RECORD SET:
┄┄┄┄┄┄
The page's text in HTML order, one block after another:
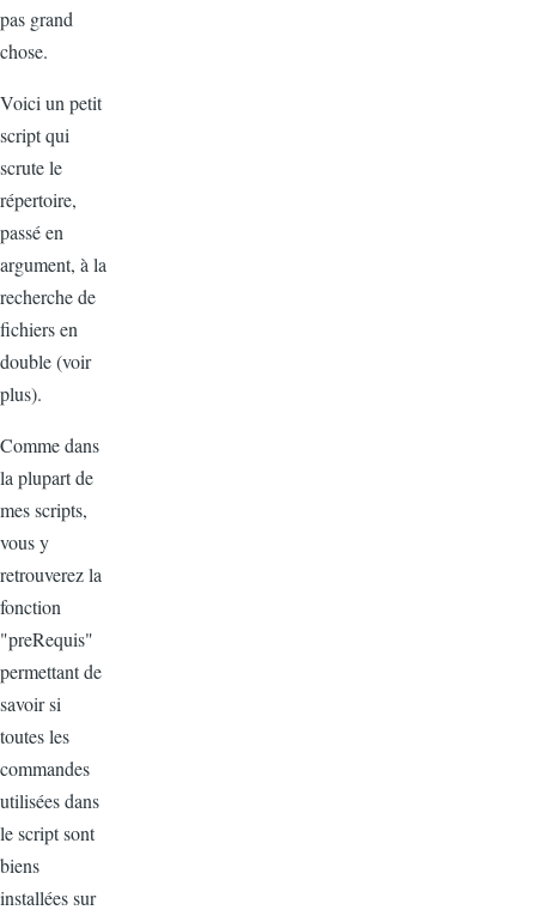
pas grand
chose.
Voici un petit
script qui
scrute le
répertoire,
passé en
argument, à la
recherche de
fichiers en
double (voir
plus).
Comme dans
la plupart de
mes scripts,
vous y
retrouverez la
fonction
"preRequis"
permettant de
savoir si
toutes les
commandes
utilisées dans
le script sont
biens
installées sur
┄┄┄┄┄┄
EXERCISE DETAILS: Everything in the records except the pictures is to be repeated exactly.

RESPONSE FOR THIS EXERCISE:
The page's text in HTML order, one block after another:
pas grand
chose.
Voici un petit
script qui
scrute le
répertoire,
passé en
argument, à la
recherche de
fichiers en
double (voir
plus).
Comme dans
la plupart de
mes scripts,
vous y
retrouverez la
fonction
"preRequis"
permettant de
savoir si
toutes les
commandes
utilisées dans
le script sont
biens
installées sur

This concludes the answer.